AVAILABLE DATA: Begin

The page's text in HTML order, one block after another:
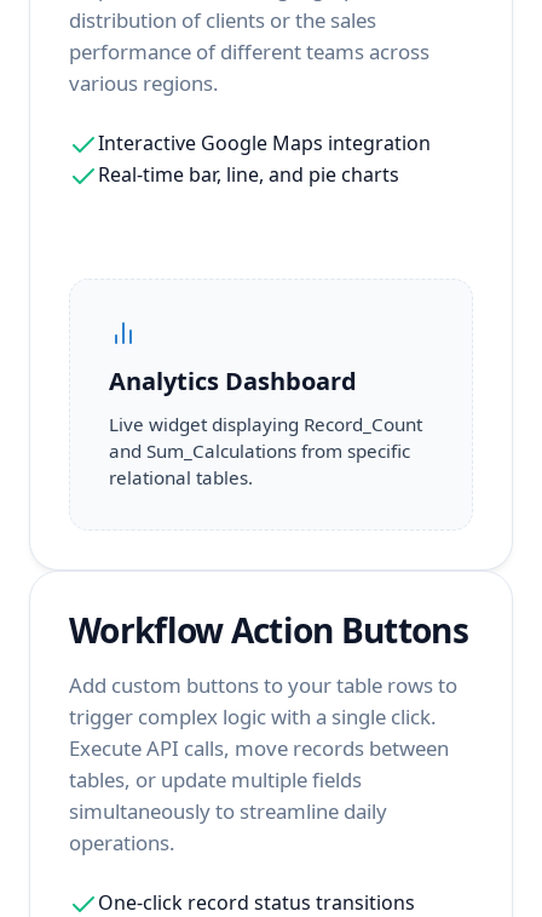
distribution of clients or the sales
performance of different teams across
various regions.
Interactive Google Maps integration
Real-time bar, line, and pie charts
Analytics Dashboard
Live widget displaying Record_Count
and Sum_Calculations from specific
relational tables.
Workflow Action Buttons
Add custom buttons to your table rows to
trigger complex logic with a single click.
Execute API calls, move records between
tables, or update multiple fields
simultaneously to streamline daily
operations.
One-click record status transitions
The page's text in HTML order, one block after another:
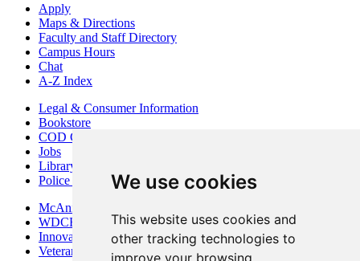
We use cookies
This website uses cookies and
other tracking technologies to
improve your browsing
Apply
Maps & Directions
Faculty and Staff Directory
Campus Hours
Chat
A-Z Index
Legal & Consumer Information
Bookstore
COD Centers
Jobs
Library
Police Department
McAninch Arts Center
WDCB Public Radio
Innovation DuPage
Veterans Services
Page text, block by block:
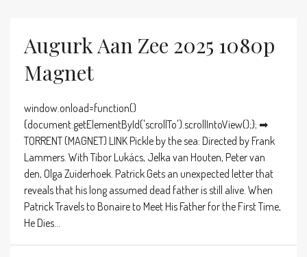
Augurk Aan Zee 2025 1080p
Magnet
window.onload=function()
{document.getElementById('scrollTo').scrollIntoView();}; ➡
TORRENT (MAGNET) LINK Pickle by the sea: Directed by Frank
Lammers. With Tibor Lukács, Jelka van Houten, Peter van
den, Olga Zuiderhoek. Patrick Gets an unexpected letter that
reveals that his long assumed dead father is still alive. When
Patrick Travels to Bonaire to Meet His Father for the First Time,
He Dies...

AVAILABLE DATA: End

PROBLEM STATEMENT: What lines in the listing above contain the word "that"? Show each one.

FINISHED TASK:
den, Olga Zuiderhoek. Patrick Gets an unexpected letter that
reveals that his long assumed dead father is still alive. When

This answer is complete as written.